Borel's Conjecture in Topological Groups

TL;DR

This paper generalizes Borel's Conjecture to all infinite cardinals, explores its equivalences and consistency with large cardinal hypotheses, and connects it to Kurepa's Hypothesis in topological groups.

Contribution

It introduces a new family of conjectures ${\sf BC}_{\kappa}$ for all infinite cardinals, linking them to large cardinal axioms and Kurepa's Hypothesis, and establishes their consistency results.

Findings

${\sf BC}_{\aleph_0}$ is equivalent to classical Borel's conjecture.

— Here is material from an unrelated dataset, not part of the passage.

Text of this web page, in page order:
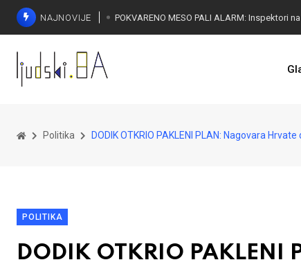
NAJNOVIJE
Politika DODIK OTKRIO PAKLENI PLAN: Nagovara
POLITIKA
DODIK OTKRIO

Assuming Borel's conjecture, ${\sf BC}_{\aleph_1}$ relates to Kurepa trees.

Various large cardinal assumptions imply the consistency of ${\sf BC}_{\kappa}$ for different cardinals.

Abstract

We introduce a natural generalization of Borel's Conjecture. For each infinite cardinal number $\kappa$, let {\sf BC}$_{\kappa}$ denote this generalization. Then ${\sf BC}_{\aleph_0}$ is equivalent to the classical Borel conjecture. Assuming the classical Borel conjecture, $\neg{\sf BC}_{\aleph_1}$ is equivalent to the existence of a Kurepa tree of height $\aleph_1$. Using the connection of ${\sf BC}_{\kappa}$ with a generalization of Kurepa's Hypothesis, we obtain the following consistency results: (1)If it is consistent that there is a 1-inaccessible cardinal then it is consistent that ${\sf BC}_{\aleph_1}$. (2)If it is consistent that ${\sf BC}_{\aleph_1}$ holds, then it is consistent that there is an inaccessible cardinal. (3)If it is consistent that there is a 1-inaccessible cardinal with $\omega$ inaccessible cardinals above it, then $\neg{\sf BC}_{\aleph_{\omega}} \, +\, (\forall n<\omega){\sf BC}_{\aleph_n}$ is consistent. (4)If it is consistent that there is a 2-huge cardinal, then it is consistent that ${\sf BC}_{\aleph_{\omega}}$. (5)If it is consistent that there is a 3-huge cardinal, then it is consistent that ${\sf BC}_{\kappa}$ holds for a proper class of cardinals $\kappa$ of countable cofinality.